=== Recorded data ===
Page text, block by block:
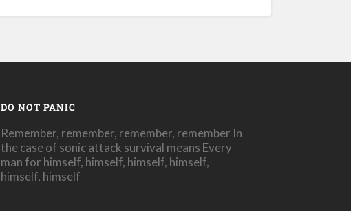
DO NOT PANIC
Remember, remember, remember, remember In
the case of sonic attack survival means Every
man for himself, himself, himself, himself,
himself, himself
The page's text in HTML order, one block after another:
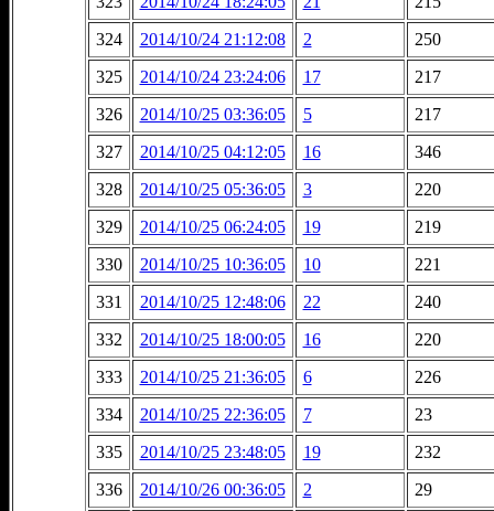
324
2014/10/24 21:12:08 2
250
325
2014/10/24 23:24:06 17
217
326
2014/10/25 03:36:05 5
217
327
2014/10/25 04:12:05 16
346
328
2014/10/25 05:36:05 3
220
329
2014/10/25 06:24:05 19
219
330
2014/10/25 10:36:05 10
221
331
2014/10/25 12:48:06 22
240
332
2014/10/25 18:00:05 16
220
333
2014/10/25 21:36:05 6
226
334
2014/10/25 22:36:05 7
23
335
2014/10/25 23:48:05 19
232
336
2014/10/26 00:36:05 2
29
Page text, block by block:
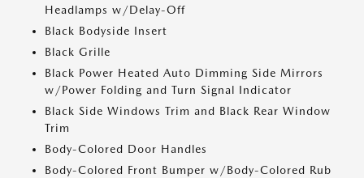
Headlamps w/Delay-Off
Black Bodyside Insert
Black Grille
Black Power Heated Auto Dimming Side Mirrors
w/Power Folding and Turn Signal Indicator
Black Side Windows Trim and Black Rear Window
Trim
Body-Colored Door Handles
Body-Colored Front Bumper w/Body-Colored Rub
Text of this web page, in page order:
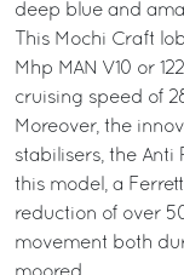
deep blue and
This Mochi Craft
Mhp MAN V10 or
cruising speed of
Moreover, the
stabilisers, the Anti
this model, a
reduction of over
movement both
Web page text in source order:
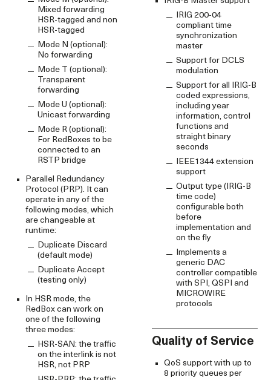
Mixed forwarding
HSR-tagged and non
HSR-tagged
Mode N (optional):
No forwarding
Mode T (optional):
Transparent
forwarding
Mode U (optional):
Unicast forwarding
Mode R (optional):
For RedBoxes to be
connected to an
RSTP bridge
Parallel Redundancy
Protocol (PRP). It can
operate in any of the
following modes, which
are changeable at
runtime:
Duplicate Discard
(default mode)
Duplicate Accept
(testing only)
In HSR mode, the
RedBox can work on
one of the following
three modes:
HSR-SAN: the traffic
on the interlink is not
HSR, not PRP
IRIG 200-04
compliant time
synchronization
master
Support for DCLS
modulation
Support for all IRIG-B
coded expressions,
including year
information, control
functions and
straight binary
seconds
IEEE1344 extension
support
Output type (IRIG-B
time code)
configurable both
before
implementation and
on the fly
Implements a
generic DAC
controller compatible
with SPI, QSPI and
MICROWIRE
protocols
Quality of Service
QoS support with up to
8 priority queues per
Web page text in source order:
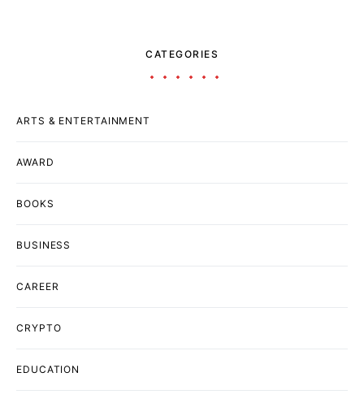
CATEGORIES
ARTS & ENTERTAINMENT
AWARD
BOOKS
BUSINESS
CAREER
CRYPTO
EDUCATION
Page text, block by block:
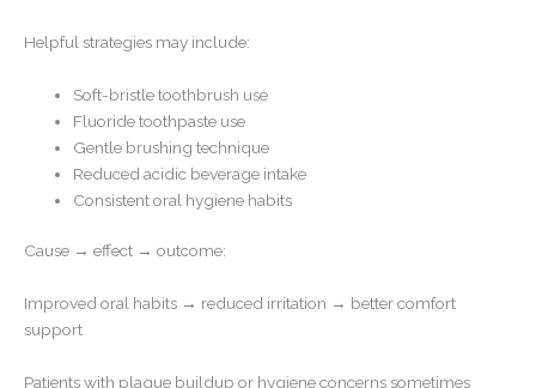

=== Problem statement ===
Could you copy each line of the material that holds "IRIG"?

=== Task answer ===
IRIG 200-04
Support for all IRIG-B
Output type (IRIG-B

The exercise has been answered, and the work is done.